While the footage of the new housing secretary dancing away in an Aberdeen nightclub last month might not have given the impression of a man with focus, co-ordination and clear strategic control, Michael Gove comes to the housing brief with a reputation for all three. More than anything, Gove is known for pushing through radical change quickly, with a relish for taking on any sacred cows he spies.

“Whatever area he goes into,” says Chris Rumfitt, co-founder of public affairs firm Field Consulting, “you can’t assume that policies that have been pursued so far will continue. He is a changemaker and he never accepts the status quo.”

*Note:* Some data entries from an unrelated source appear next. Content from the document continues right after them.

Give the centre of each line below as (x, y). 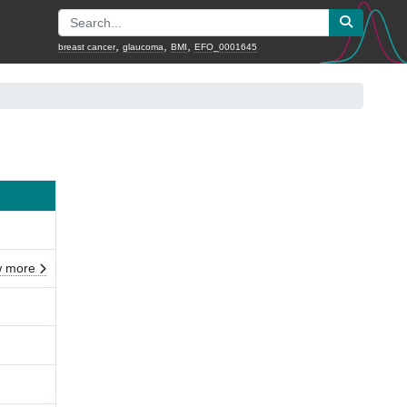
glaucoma (143, 46)
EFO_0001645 (226, 46)
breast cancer (87, 46)
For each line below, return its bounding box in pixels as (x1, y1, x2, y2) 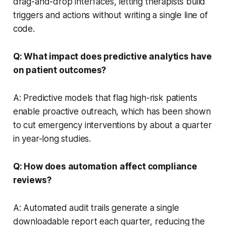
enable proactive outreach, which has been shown (13, 106, 211, 117)
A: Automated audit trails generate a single (13, 202, 179, 213)
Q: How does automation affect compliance (13, 161, 197, 172)
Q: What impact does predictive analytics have (13, 51, 212, 62)
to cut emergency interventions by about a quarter (13, 120, 212, 130)
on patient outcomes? (13, 65, 106, 75)
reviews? (13, 175, 51, 185)
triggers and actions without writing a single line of (13, 10, 208, 20)
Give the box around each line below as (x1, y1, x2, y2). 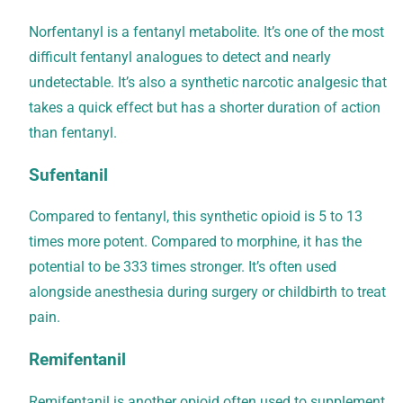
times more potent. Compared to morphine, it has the (29, 233, 362, 251)
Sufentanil (29, 165, 108, 185)
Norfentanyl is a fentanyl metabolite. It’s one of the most (29, 22, 384, 40)
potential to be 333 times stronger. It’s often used (29, 258, 336, 276)
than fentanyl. (29, 123, 117, 141)
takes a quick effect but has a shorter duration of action (29, 98, 381, 116)
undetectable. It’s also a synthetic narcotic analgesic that (29, 73, 387, 91)
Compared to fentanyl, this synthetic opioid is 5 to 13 (29, 208, 363, 226)
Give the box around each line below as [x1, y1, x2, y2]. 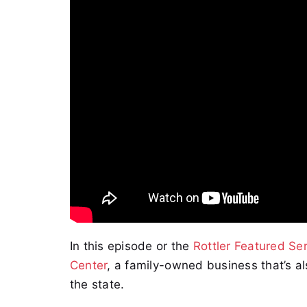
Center [69, 258, 108, 273]
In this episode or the [69, 239, 193, 254]
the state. [69, 278, 125, 292]
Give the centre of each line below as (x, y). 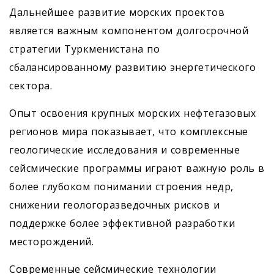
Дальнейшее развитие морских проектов (117, 12)
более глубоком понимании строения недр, (121, 187)
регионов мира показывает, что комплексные (129, 131)
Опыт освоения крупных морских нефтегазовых (132, 113)
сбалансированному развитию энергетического (132, 67)
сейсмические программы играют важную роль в (137, 168)
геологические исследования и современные (124, 150)
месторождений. (51, 242)
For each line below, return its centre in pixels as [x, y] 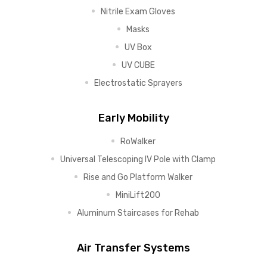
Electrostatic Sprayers [138, 83]
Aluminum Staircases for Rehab [138, 213]
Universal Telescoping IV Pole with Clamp [138, 159]
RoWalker [138, 142]
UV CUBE [138, 65]
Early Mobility [133, 118]
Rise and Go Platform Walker [138, 177]
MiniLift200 [138, 195]
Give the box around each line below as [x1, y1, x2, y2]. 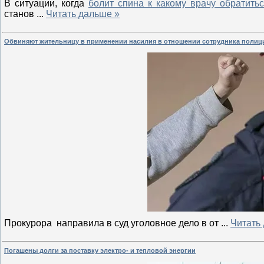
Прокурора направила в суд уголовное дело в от [4, 217, 221, 228]
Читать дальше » [46, 9, 120, 19]
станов [4, 9, 37, 19]
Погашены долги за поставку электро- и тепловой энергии [4, 246, 196, 254]
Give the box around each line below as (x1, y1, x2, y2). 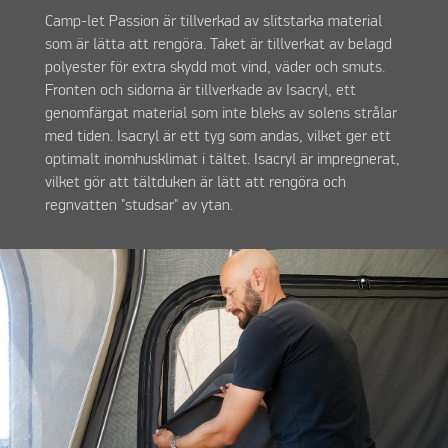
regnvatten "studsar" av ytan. (44, 197, 233, 214)
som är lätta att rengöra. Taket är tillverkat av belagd (44, 36, 392, 53)
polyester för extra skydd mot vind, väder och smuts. (44, 59, 385, 76)
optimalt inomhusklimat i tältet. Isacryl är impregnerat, (44, 151, 400, 168)
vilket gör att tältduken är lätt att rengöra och (44, 174, 346, 191)
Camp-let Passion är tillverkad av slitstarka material (44, 13, 382, 30)
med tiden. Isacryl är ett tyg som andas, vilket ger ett (44, 128, 391, 145)
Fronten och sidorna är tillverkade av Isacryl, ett (44, 82, 356, 99)
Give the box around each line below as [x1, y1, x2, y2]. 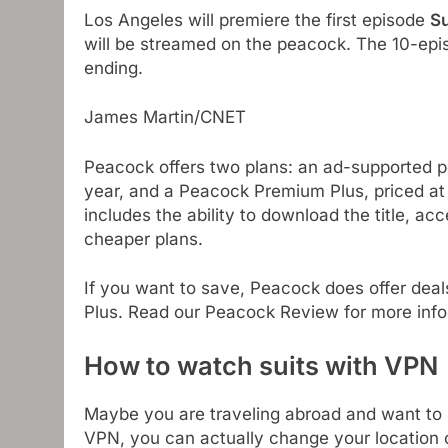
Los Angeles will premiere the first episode [84, 9, 430, 30]
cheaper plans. [84, 228, 203, 249]
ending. [84, 57, 143, 78]
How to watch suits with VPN [84, 349, 438, 381]
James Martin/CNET [84, 107, 246, 128]
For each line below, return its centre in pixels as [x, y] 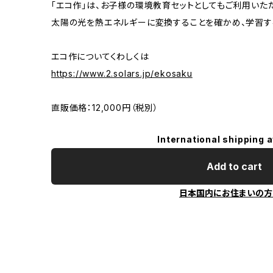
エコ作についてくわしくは [100, 57]
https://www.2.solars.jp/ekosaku [122, 74]
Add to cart [234, 167]
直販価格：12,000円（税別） [105, 108]
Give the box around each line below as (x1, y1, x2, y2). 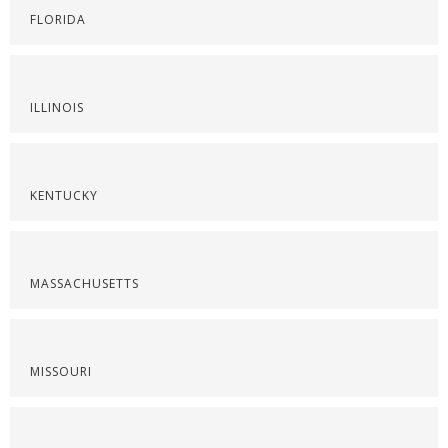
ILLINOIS (30, 99, 84, 116)
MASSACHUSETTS (30, 275, 139, 292)
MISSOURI (30, 363, 92, 380)
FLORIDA (30, 11, 86, 28)
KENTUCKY (30, 187, 98, 204)
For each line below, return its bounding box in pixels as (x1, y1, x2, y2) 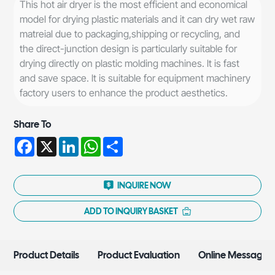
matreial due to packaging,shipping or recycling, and (20, 28, 241, 41)
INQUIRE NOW (117, 180, 171, 192)
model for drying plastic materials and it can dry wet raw (20, 13, 255, 26)
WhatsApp (101, 136, 146, 149)
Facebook (34, 136, 77, 149)
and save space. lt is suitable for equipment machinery (20, 72, 251, 85)
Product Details (14, 249, 80, 262)
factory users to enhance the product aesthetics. (20, 87, 228, 99)
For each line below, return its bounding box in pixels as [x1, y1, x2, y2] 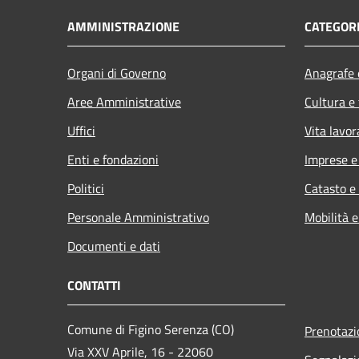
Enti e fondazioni [67, 149, 159, 169]
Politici [67, 178, 104, 198]
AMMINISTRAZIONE [67, 16, 179, 36]
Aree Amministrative [67, 91, 181, 111]
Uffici [67, 120, 95, 140]
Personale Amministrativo [67, 207, 209, 227]
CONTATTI [67, 275, 121, 295]
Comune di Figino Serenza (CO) [67, 319, 234, 339]
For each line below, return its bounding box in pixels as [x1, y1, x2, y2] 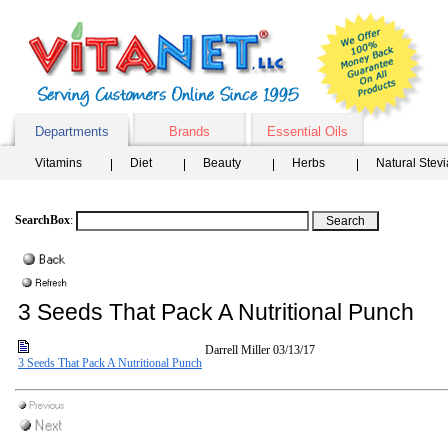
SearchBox [15, 213, 70, 227]
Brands [169, 124, 210, 139]
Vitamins [35, 156, 82, 170]
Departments [34, 124, 109, 139]
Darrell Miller [205, 343, 270, 357]
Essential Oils [267, 124, 348, 139]
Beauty [203, 156, 241, 170]
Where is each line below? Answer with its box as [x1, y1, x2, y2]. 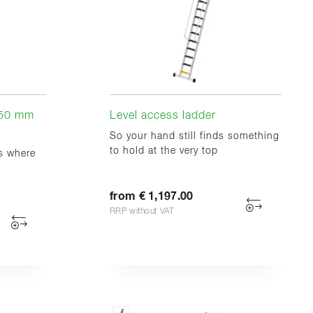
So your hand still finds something [110, 131, 279, 141]
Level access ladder [110, 110, 216, 122]
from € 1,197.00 [110, 190, 194, 202]
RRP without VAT [110, 207, 175, 216]
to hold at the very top [110, 145, 218, 156]
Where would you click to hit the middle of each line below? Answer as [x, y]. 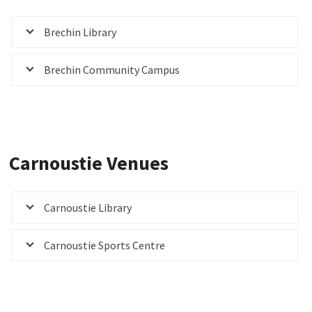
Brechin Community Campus [112, 69]
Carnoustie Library [88, 208]
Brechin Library [80, 32]
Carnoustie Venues [89, 163]
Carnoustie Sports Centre [105, 245]
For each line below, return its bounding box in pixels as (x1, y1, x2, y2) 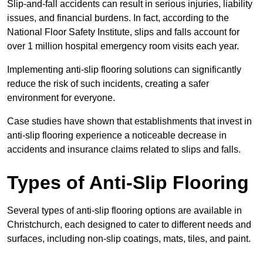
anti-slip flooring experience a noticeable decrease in (7, 130, 227, 141)
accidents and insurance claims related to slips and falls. (7, 144, 241, 155)
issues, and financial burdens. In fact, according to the (7, 13, 229, 23)
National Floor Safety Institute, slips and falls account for (7, 27, 240, 38)
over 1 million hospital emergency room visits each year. (7, 41, 239, 52)
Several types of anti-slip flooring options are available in (7, 205, 242, 216)
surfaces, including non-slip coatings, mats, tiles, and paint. (7, 234, 251, 244)
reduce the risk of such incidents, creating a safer (7, 79, 209, 89)
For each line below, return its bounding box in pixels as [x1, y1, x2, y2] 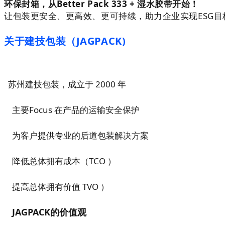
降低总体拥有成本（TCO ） [12, 155, 116, 167]
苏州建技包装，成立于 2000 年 [4, 78, 126, 90]
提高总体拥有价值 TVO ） [12, 180, 109, 192]
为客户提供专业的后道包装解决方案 [12, 129, 149, 141]
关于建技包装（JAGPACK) [4, 34, 126, 48]
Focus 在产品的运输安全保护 [29, 103, 140, 116]
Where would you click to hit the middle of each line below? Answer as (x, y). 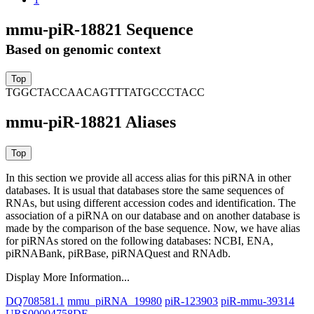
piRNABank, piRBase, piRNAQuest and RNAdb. (118, 254)
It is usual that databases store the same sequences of (169, 191)
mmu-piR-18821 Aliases (91, 122)
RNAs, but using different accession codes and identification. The (151, 203)
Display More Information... (68, 278)
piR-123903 (191, 301)
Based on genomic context (83, 49)
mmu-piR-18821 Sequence (100, 29)
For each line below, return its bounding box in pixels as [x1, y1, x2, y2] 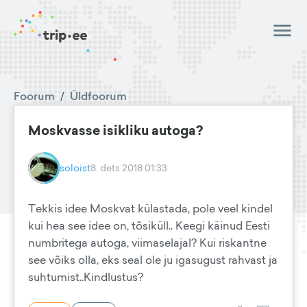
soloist [60, 161, 90, 174]
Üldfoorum [70, 88, 127, 103]
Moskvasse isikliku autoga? [28, 121, 203, 140]
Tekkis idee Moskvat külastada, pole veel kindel [28, 201, 273, 216]
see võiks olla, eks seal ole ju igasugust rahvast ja [28, 252, 278, 267]
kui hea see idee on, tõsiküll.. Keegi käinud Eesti [28, 218, 270, 233]
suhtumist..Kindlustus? [28, 269, 143, 284]
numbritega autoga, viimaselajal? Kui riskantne [28, 235, 267, 250]
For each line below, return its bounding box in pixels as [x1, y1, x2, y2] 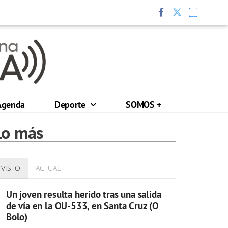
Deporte [54, 99, 88, 110]
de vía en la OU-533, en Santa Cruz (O [6, 199, 159, 212]
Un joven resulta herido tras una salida [6, 188, 161, 201]
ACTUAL [36, 163, 61, 173]
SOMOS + [126, 99, 161, 110]
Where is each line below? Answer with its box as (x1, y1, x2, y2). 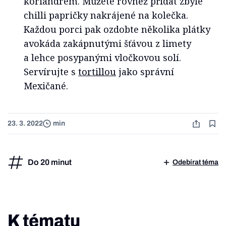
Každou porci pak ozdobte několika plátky (24, 23, 210, 35)
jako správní (116, 65, 174, 78)
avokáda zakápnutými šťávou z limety (24, 37, 191, 49)
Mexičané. (24, 79, 68, 92)
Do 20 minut (28, 157, 72, 166)
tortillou (78, 65, 116, 78)
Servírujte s (24, 65, 78, 78)
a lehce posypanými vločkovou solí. (24, 51, 181, 64)
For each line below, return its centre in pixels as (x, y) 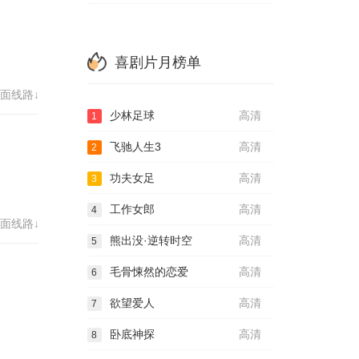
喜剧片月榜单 (157, 63)
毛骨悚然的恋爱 (149, 272)
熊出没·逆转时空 (151, 240)
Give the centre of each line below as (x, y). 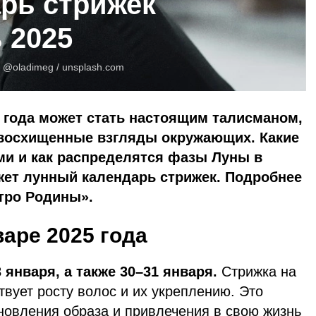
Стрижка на (259, 271)
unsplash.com (93, 67)
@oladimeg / (32, 67)
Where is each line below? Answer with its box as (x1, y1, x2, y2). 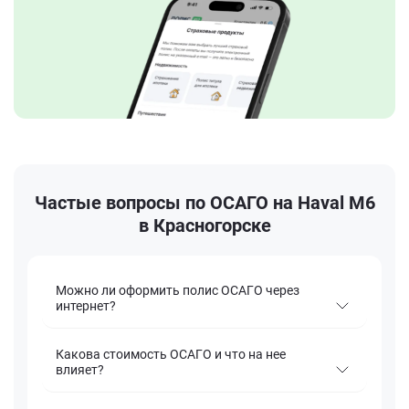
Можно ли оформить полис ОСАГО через (56, 283, 299, 299)
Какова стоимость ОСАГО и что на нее (56, 347, 286, 362)
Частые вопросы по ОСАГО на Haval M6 (34, 192, 375, 215)
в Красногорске (138, 215, 271, 237)
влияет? (56, 362, 104, 378)
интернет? (56, 299, 116, 314)
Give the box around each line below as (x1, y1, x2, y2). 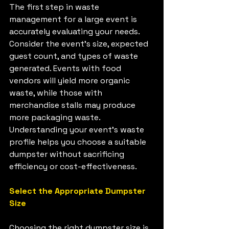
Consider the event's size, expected (9, 38, 150, 50)
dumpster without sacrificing (9, 149, 126, 160)
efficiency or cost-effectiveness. (9, 161, 137, 172)
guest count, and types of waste (9, 51, 140, 62)
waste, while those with (9, 87, 104, 99)
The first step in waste (9, 2, 101, 13)
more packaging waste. (9, 112, 102, 123)
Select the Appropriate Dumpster (9, 186, 148, 197)
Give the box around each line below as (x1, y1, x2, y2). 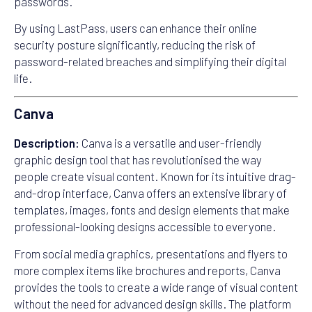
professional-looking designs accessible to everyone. (14, 219, 276, 234)
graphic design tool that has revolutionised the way (14, 153, 262, 167)
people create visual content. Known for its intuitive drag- (14, 169, 296, 184)
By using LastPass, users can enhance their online (14, 20, 257, 35)
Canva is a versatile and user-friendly (79, 136, 262, 150)
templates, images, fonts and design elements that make (14, 203, 290, 217)
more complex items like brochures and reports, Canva (14, 263, 281, 277)
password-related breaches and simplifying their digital (14, 54, 286, 68)
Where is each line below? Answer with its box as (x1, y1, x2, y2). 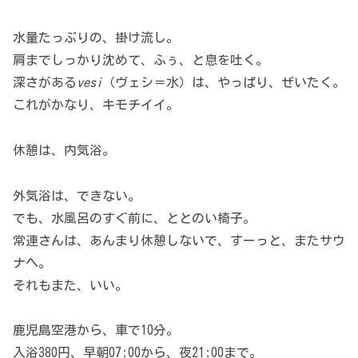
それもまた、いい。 (13, 278, 128, 292)
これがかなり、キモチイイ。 (13, 97, 179, 111)
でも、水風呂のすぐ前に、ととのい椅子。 (13, 211, 256, 225)
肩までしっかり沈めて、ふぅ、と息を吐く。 (13, 53, 268, 66)
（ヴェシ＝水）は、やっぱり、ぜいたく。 (102, 75, 345, 89)
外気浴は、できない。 (13, 189, 141, 202)
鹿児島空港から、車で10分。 (13, 324, 179, 337)
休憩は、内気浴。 (13, 143, 115, 157)
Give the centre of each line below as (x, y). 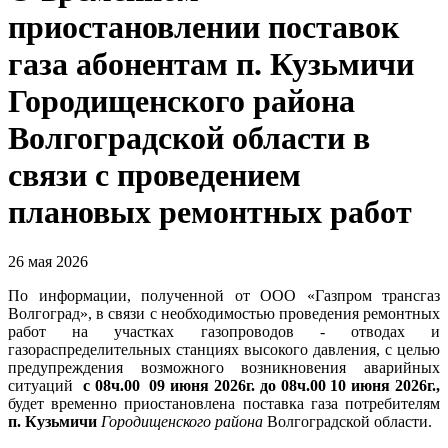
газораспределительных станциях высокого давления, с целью (224, 349)
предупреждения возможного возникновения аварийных (224, 367)
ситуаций (45, 385)
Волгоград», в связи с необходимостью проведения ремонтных (224, 313)
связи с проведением (154, 175)
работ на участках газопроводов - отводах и (224, 331)
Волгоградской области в (189, 138)
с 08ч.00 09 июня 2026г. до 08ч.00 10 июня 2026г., (261, 385)
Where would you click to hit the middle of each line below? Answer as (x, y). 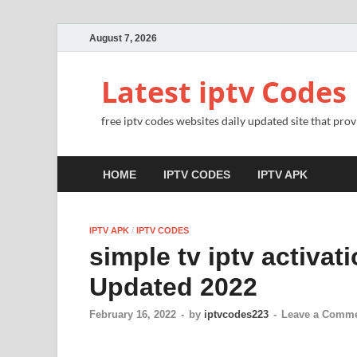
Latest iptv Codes (224, 92)
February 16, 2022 (133, 315)
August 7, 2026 (123, 38)
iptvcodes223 (236, 315)
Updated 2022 (173, 287)
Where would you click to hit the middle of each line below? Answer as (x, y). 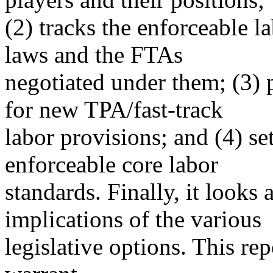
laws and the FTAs (94, 55)
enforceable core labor (112, 164)
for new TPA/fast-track (114, 109)
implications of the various (133, 219)
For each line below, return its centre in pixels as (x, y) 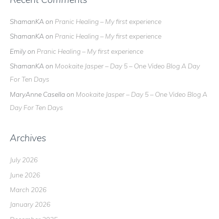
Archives (28, 138)
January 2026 (30, 204)
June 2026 (25, 175)
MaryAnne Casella (37, 94)
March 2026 (28, 189)
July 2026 (24, 160)

The most obvious example of this in the first days of Gove’s short tenure so far is the government’s planning reform programme. Last week he confirmed he was “taking a little bit of time” to reconsider. But while the more radical parts of the planning reform programme have largely been doomed since the Conservatives’ defeat in the Chesham and Amersham by‑election back in May, his appointment has a much wider significance to housing and planning policy, coming as it does with a big expansion in the role of the department. The addition of levelling up to the brief could imply a decisive move away from a ministry, under Robert Jenrick, that was seemingly largely devoted to persuading local authorities in wealthy parts of the South to accept more homes.

The early signs are that Gove intends to marshall all the resources at his disposal – including housing and planning policy – to tackle his primary political priority: levelling up. So, what might that mean for housing and the wider construction sector?